5. Adanya Syarat yang Tidak Dipenuhi Secara Jujur (Cacat Administratif atau Penipuan)
Dasar hukum:
• Pasal 22 UU No. 1 Tahun 1974: "Perkawinan dapat dibatalkan apabila para pihak tidak memenuhi syarat-syarat untuk melangsungkan perkawinan."
• Pasal 23: Mengatur siapa saja yang dapat mengajukan pembatalan
• Pasal 27 dan 28: Tentang akibat hukum dari pembatalan
Argumentasi hukum:
Jika terbukti bahwa Stuart menyembunyikan status pernikahannya atau memberikan informasi palsu saat pendaftaran nikah, maka ada alasan hukum untuk membatalkan perkawinan karena cacat kehendak atau penipuan.
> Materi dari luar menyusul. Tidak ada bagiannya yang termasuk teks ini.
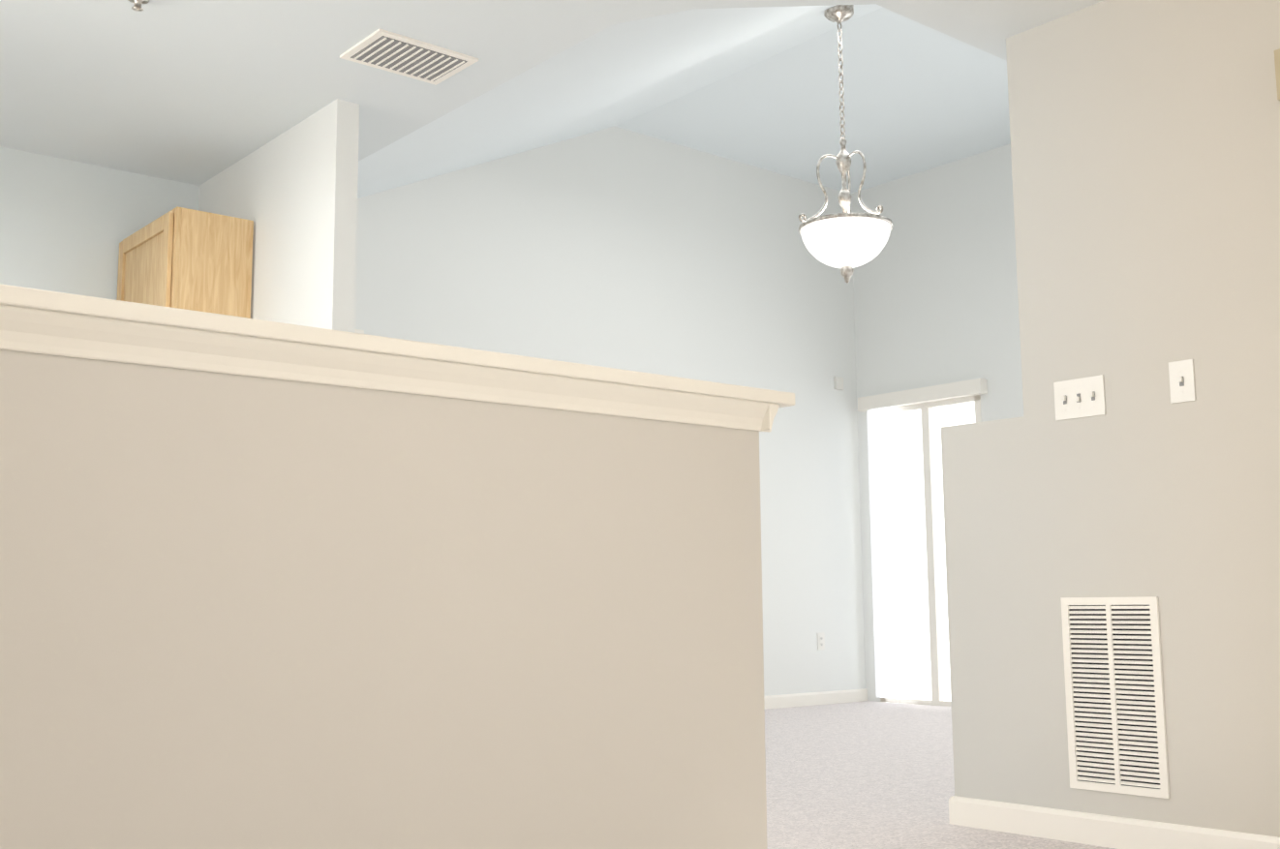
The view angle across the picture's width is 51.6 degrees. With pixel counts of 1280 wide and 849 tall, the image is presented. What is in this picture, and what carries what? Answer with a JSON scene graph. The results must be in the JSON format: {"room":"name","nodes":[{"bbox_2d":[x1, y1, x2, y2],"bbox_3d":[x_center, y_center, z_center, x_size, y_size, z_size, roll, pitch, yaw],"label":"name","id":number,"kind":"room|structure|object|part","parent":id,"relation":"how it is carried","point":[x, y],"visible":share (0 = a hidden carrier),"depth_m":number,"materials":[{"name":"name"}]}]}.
{"room":"entryway","nodes":[
{"label":"entryway","id":0,"kind":"room"},
{"bbox_2d":[0,146,199,300],"bbox_3d":[-2.927,0.102,4.581,2.727,2.440,0.120,6,-10,-40],"label":"wall","id":1,"kind":"structure","parent":0,"point":[68,226],"depth_m":5.21,"materials":[{"name":"paint"}]},
{"bbox_2d":[198,98,359,333],"bbox_3d":[-1.692,0.188,5.292,0.085,2.440,2.110,6,-10,-40],"label":"wall","id":2,"kind":"structure","parent":0,"point":[291,193],"depth_m":4.76,"materials":[{"name":"white paint"}]},
{"bbox_2d":[116,206,253,318],"bbox_3d":[-1.779,0.302,5.050,0.318,2.150,0.580,6,-10,-40],"label":"pantry cabinet","id":3,"kind":"object","parent":2,"relation":"attached to","point":[184,259],"visible":0.27,"depth_m":4.97,"materials":[{"name":"brown wood"}]},
{"bbox_2d":[0,349,767,848],"bbox_3d":[-0.823,-0.252,2.091,2.720,2.440,0.120,6,-10,-40],"label":"wall","id":4,"kind":"structure","parent":0,"point":[236,611],"depth_m":2.23,"materials":[{"name":"beige paint"}]},
{"bbox_2d":[0,283,795,432],"bbox_3d":[-0.395,-0.086,2.429,1.755,0.087,0.204,6,-10,-40],"label":"wall cap","id":5,"kind":"object","parent":4,"relation":"on","point":[35,320],"visible":0.73,"depth_m":2.24,"materials":[{"name":"paint"}]},
{"bbox_2d":[0,0,1104,198],"bbox_3d":[1.355,-1.954,3.670,8.300,1.320,9.250,6,-10,-40],"label":"ceiling","id":6,"kind":"structure","parent":0,"point":[197,92],"depth_m":4.93,"materials":[{"name":"paint"}]},
{"bbox_2d":[128,0,149,11],"bbox_3d":[-1.460,-1.223,3.850,0.060,0.034,0.060,6,-10,-40],"label":"sprinkler","id":7,"kind":"object","parent":6,"relation":"attached to","point":[137,4],"visible":1,"depth_m":3.85,"materials":[{"name":"silver metal"}]},
{"bbox_2d":[339,29,478,85],"bbox_3d":[-0.745,-1.182,4.279,0.360,0.014,0.260,6,-10,-40],"label":"ceiling vent","id":8,"kind":"object","parent":6,"relation":"in","point":[403,55],"visible":1,"depth_m":4.26,"materials":[{"name":"white metal"}]},
{"bbox_2d":[798,4,892,282],"bbox_3d":[0.892,-1.243,5.801,0.406,1.280,0.413,6,-10,-40],"label":"pendant light","id":9,"kind":"object","parent":6,"relation":"hanging from","point":[839,14],"depth_m":5.66,"materials":[{"name":"white glass"}]},
{"bbox_3d":[0.893,-0.771,5.740,0.394,0.182,0.394,6,-10,-40],"label":"pendant light shade","id":10,"kind":"part","parent":9,"relation":"part of","materials":[{"name":"white glass"}]},
{"bbox_2d":[354,125,865,696],"bbox_3d":[-0.386,-0.124,7.912,5.208,3.740,0.120,6,-10,-40],"label":"wall","id":11,"kind":"structure","parent":0,"point":[616,248],"depth_m":8.51,"materials":[{"name":"white paint"}]},
{"bbox_2d":[354,329,364,334],"bbox_3d":[-1.798,0.519,6.535,0.915,2.120,0.019,6,-10,-40],"label":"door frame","id":12,"kind":"structure","parent":11,"relation":"attached to","point":[358,331],"depth_m":6.94,"materials":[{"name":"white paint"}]},
{"bbox_2d":[763,688,867,709],"bbox_3d":[-0.374,1.675,7.578,5.088,0.085,0.014,6,-10,-40],"label":"baseboard","id":13,"kind":"structure","parent":11,"relation":"attached to","point":[850,695],"depth_m":8.85,"materials":[{"name":"white paint"}]},
{"bbox_2d":[817,632,824,649],"bbox_3d":[1.226,1.468,8.966,0.070,0.115,0.009,6,-10,-40],"label":"outlet","id":14,"kind":"object","parent":11,"relation":"attached to","point":[820,641],"visible":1,"depth_m":8.96,"materials":[{"name":"white plastic"}]},
{"bbox_2d":[833,376,843,390],"bbox_3d":[1.406,-0.291,9.361,0.080,0.090,0.021,6,-10,-40],"label":"thermostat","id":15,"kind":"object","parent":11,"relation":"attached to","point":[838,382],"visible":1,"depth_m":9.35,"materials":[{"name":"white plastic"}]},
{"bbox_2d":[851,143,1023,701],"bbox_3d":[2.887,-0.144,7.971,0.120,3.740,4.000,6,-10,-40],"label":"wall","id":16,"kind":"structure","parent":0,"point":[935,290],"depth_m":9.01,"materials":[{"name":"grey paint"}]},
{"bbox_2d":[867,405,907,699],"bbox_3d":[1.696,0.870,9.095,0.010,1.983,0.264,6,-10,-40],"label":"glass panel","id":17,"kind":"object","parent":16,"relation":"attached to","point":[890,648],"visible":1,"depth_m":9.09,"materials":[{"name":"white glass"}]},
{"bbox_2d":[857,378,987,706],"bbox_3d":[1.946,0.809,8.896,0.160,2.115,1.040,6,-10,-40],"label":"door","id":18,"kind":"structure","parent":16,"relation":"in","point":[925,414],"depth_m":8.96,"materials":[{"name":"white paint"}]},
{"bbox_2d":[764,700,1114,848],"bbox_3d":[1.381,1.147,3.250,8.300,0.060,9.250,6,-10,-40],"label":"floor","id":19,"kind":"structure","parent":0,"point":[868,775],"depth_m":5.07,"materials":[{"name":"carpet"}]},
{"bbox_2d":[940,0,1279,837],"bbox_3d":[2.749,-0.263,2.236,0.120,2.440,5.410,6,-10,-40],"label":"wall","id":20,"kind":"structure","parent":0,"point":[1145,153],"depth_m":3.75,"materials":[{"name":"beige paint"}]},
{"bbox_2d":[1053,374,1105,421],"bbox_3d":[1.282,-0.078,3.871,0.017,0.115,0.162,6,-10,-40],"label":"light switch","id":21,"kind":"object","parent":20,"relation":"attached to","point":[1079,398],"visible":1,"depth_m":3.87,"materials":[{"name":"white plastic"}]},
{"bbox_2d":[948,795,1279,848],"bbox_3d":[1.575,1.089,3.373,0.014,0.085,1.912,6,-10,-40],"label":"baseboard","id":22,"kind":"structure","parent":20,"relation":"attached to","point":[1098,830],"depth_m":3.72,"materials":[{"name":"white paint"}]},
{"bbox_2d":[1060,596,1169,798],"bbox_3d":[1.329,0.757,3.717,0.010,0.540,0.298,6,-10,-40],"label":"air vent","id":23,"kind":"object","parent":20,"relation":"in","point":[1114,700],"visible":1,"depth_m":3.71,"materials":[{"name":"white metal"}]},
{"bbox_2d":[1168,359,1195,403],"bbox_3d":[1.484,-0.119,3.632,0.017,0.115,0.070,6,-10,-40],"label":"light switch","id":24,"kind":"object","parent":20,"relation":"attached to","point":[1182,387],"visible":1,"depth_m":3.63,"materials":[{"name":"white plastic"}]},
{"bbox_2d":[1274,48,1279,100],"bbox_3d":[1.739,-0.920,3.392,0.061,0.136,0.200,6,-10,-40],"label":"box","id":25,"kind":"object","parent":20,"relation":"attached to","point":[1277,61],"visible":1,"depth_m":3.45,"materials":[{"name":"beige plastic"}]}
]}
Ini termasuk pernyataan palsu tentang status lajang atau duda.
Kesimpulan
Perkawinan antara Stuart dan Bunga berpotensi batal karena beberapa alasan hukum yang kuat:
1. Stuart masih memiliki istri yang sah dan tidak ada izin poligami.
2. Bunga belum selesai masa iddah.
3. Perbedaan agama tanpa konversi.
4. Tidak memenuhi ketentuan perkawinan campuran.
5. Potensi pemalsuan data atau penipuan terkait status perkawinan Stuart.
Jika perkawinan tetap dipaksakan, maka berisiko dianggap tidak sah dan dapat dibatalkan oleh pengadilan, serta tidak memiliki kekuatan hukum di Indonesia.